(Records to process Opens)

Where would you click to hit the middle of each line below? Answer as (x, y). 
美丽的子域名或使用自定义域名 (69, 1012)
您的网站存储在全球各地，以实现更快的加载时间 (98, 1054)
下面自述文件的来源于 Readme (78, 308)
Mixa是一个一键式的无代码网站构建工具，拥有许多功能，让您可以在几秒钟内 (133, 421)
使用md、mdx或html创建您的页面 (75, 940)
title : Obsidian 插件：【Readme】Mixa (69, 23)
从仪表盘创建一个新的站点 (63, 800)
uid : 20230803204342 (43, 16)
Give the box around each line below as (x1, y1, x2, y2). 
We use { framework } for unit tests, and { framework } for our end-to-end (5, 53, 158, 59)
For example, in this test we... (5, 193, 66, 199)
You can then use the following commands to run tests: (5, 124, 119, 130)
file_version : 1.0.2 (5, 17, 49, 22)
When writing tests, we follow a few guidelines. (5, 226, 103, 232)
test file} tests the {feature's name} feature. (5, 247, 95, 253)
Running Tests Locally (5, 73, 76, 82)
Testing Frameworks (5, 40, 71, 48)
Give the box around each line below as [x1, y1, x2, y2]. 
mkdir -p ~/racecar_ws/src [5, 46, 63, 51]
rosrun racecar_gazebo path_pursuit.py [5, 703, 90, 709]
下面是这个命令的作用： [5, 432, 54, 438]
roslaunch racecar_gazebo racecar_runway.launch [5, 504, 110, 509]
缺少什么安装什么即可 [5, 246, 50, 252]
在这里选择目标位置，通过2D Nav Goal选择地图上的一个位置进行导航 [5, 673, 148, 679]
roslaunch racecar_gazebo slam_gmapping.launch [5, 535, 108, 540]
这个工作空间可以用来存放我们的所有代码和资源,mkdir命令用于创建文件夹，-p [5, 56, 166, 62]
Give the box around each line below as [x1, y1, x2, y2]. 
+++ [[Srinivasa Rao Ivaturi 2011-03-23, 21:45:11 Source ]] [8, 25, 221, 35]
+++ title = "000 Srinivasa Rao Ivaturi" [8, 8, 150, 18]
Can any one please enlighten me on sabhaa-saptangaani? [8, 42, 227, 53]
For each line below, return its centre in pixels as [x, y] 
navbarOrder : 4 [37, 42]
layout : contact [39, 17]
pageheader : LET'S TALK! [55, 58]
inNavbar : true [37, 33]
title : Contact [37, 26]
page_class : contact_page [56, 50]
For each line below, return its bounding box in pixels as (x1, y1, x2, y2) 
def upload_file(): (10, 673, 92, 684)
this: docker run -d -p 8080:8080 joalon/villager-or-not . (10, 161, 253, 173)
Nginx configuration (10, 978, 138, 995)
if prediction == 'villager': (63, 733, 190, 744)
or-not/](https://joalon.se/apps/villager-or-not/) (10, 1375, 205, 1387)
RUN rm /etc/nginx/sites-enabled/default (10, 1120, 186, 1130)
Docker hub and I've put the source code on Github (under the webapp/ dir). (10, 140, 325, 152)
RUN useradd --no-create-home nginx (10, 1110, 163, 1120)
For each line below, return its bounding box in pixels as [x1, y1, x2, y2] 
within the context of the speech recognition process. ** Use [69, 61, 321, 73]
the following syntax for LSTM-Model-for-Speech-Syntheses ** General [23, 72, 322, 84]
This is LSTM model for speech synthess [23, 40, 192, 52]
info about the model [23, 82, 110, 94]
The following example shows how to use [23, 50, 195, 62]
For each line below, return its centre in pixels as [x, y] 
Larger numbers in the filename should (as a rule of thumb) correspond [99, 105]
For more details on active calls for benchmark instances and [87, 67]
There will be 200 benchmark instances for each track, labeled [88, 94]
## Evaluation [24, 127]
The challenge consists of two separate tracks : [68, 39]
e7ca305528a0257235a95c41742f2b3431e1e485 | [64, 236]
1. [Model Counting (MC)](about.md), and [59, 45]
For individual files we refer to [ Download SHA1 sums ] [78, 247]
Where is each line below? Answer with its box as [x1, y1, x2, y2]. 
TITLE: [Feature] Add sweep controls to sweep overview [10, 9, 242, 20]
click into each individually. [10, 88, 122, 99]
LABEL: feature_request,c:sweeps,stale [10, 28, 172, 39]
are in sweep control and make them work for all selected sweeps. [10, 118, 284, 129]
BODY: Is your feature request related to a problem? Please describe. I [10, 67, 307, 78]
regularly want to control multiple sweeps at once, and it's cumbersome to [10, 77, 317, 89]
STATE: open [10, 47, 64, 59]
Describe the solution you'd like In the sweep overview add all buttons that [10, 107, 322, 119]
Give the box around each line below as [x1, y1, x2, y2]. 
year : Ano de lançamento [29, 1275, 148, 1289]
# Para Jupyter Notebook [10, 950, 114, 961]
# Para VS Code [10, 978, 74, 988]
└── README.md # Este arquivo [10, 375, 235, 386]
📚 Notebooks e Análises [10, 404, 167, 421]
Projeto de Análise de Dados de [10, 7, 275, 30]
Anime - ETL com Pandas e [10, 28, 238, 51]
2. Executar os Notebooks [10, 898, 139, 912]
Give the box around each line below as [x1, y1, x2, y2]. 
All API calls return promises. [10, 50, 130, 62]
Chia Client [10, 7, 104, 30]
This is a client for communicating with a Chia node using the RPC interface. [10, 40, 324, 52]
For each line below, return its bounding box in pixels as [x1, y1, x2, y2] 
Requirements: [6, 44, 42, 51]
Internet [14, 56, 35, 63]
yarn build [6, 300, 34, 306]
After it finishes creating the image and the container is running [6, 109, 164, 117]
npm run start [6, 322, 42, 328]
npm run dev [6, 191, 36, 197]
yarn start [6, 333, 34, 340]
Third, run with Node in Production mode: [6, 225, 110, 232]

(Records to process Closes)
(Records to process Opens)

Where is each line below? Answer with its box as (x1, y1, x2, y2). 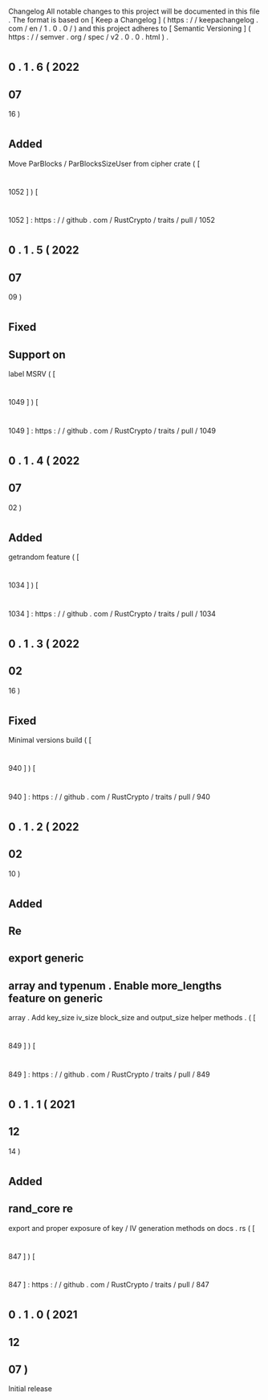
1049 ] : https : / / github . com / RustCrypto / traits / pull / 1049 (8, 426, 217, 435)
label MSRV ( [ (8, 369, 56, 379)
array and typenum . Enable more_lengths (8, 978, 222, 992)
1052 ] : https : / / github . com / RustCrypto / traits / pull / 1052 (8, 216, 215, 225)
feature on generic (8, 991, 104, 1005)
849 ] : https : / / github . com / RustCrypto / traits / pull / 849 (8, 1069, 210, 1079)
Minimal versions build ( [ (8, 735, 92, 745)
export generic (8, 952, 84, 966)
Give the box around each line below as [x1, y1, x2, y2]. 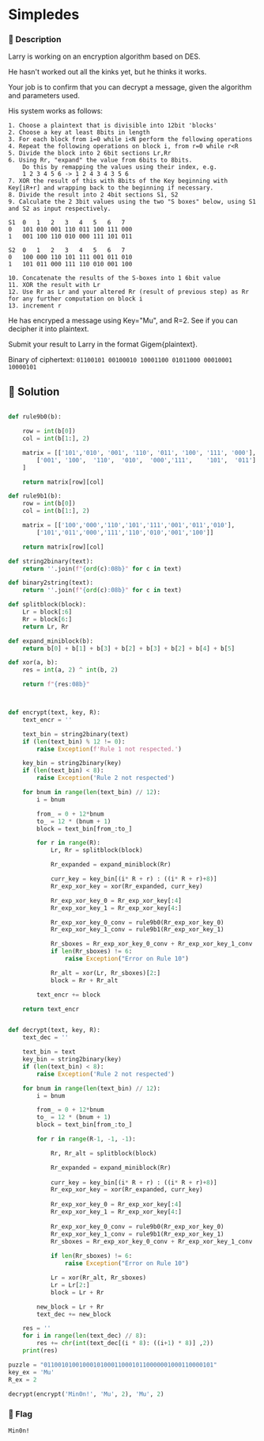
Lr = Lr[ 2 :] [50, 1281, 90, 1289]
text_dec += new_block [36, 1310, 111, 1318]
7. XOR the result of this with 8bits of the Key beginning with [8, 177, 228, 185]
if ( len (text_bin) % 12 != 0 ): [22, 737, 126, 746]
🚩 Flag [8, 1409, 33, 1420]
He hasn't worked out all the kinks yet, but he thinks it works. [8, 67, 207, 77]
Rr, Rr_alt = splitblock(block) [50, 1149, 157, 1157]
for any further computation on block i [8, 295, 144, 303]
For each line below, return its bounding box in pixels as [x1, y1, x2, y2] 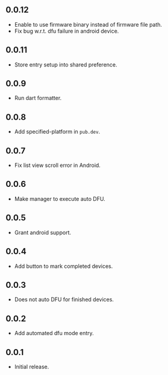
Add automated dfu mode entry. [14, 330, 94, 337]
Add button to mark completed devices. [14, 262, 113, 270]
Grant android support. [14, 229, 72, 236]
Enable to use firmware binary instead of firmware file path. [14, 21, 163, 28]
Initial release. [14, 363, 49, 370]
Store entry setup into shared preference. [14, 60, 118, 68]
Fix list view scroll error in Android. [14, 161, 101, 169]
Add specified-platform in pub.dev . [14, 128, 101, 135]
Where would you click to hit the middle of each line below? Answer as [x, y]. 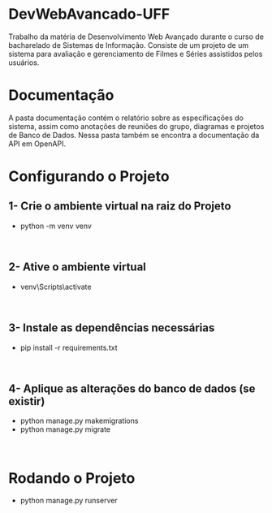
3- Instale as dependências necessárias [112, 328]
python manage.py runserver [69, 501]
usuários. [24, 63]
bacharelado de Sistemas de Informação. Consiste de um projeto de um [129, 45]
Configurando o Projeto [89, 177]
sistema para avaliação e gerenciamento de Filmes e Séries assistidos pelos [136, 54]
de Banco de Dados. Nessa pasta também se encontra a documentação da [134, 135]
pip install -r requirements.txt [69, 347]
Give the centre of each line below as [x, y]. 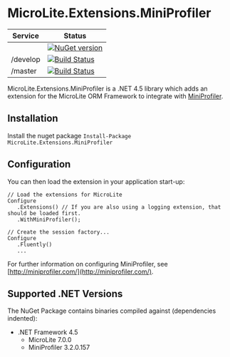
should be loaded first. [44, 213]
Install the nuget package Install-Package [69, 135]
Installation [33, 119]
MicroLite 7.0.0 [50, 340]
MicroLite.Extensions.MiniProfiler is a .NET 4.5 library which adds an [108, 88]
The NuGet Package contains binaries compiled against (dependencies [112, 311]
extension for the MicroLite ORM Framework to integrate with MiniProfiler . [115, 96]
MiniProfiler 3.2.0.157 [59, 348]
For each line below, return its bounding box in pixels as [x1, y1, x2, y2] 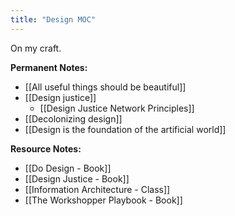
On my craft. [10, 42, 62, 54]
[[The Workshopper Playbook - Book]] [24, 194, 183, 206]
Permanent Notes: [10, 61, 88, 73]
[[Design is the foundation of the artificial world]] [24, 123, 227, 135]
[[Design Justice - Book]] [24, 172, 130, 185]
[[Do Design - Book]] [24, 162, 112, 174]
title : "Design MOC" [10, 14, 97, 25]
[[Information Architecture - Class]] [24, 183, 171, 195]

(Records to process Closes)

Task to carry out
Retype exactly, and only, the lines above from the one where "mkdir -p ~/racecar_ws/src [5, 46, 63, 51]" occurs up to and including the one where "Can any one" occurs.

Response
mkdir -p ~/racecar_ws/src [5, 46, 63, 51]
rosrun racecar_gazebo path_pursuit.py [5, 703, 90, 709]
下面是这个命令的作用： [5, 432, 54, 438]
roslaunch racecar_gazebo racecar_runway.launch [5, 504, 110, 509]
缺少什么安装什么即可 [5, 246, 50, 252]
在这里选择目标位置，通过2D Nav Goal选择地图上的一个位置进行导航 [5, 673, 148, 679]
roslaunch racecar_gazebo slam_gmapping.launch [5, 535, 108, 540]
这个工作空间可以用来存放我们的所有代码和资源,mkdir命令用于创建文件夹，-p [5, 56, 166, 62]
Give the box around each line below as [x1, y1, x2, y2]. 
+++ [[Srinivasa Rao Ivaturi 2011-03-23, 21:45:11 Source ]] [8, 25, 221, 35]
+++ title = "000 Srinivasa Rao Ivaturi" [8, 8, 150, 18]
Can any one please enlighten me on sabhaa-saptangaani? [8, 42, 227, 53]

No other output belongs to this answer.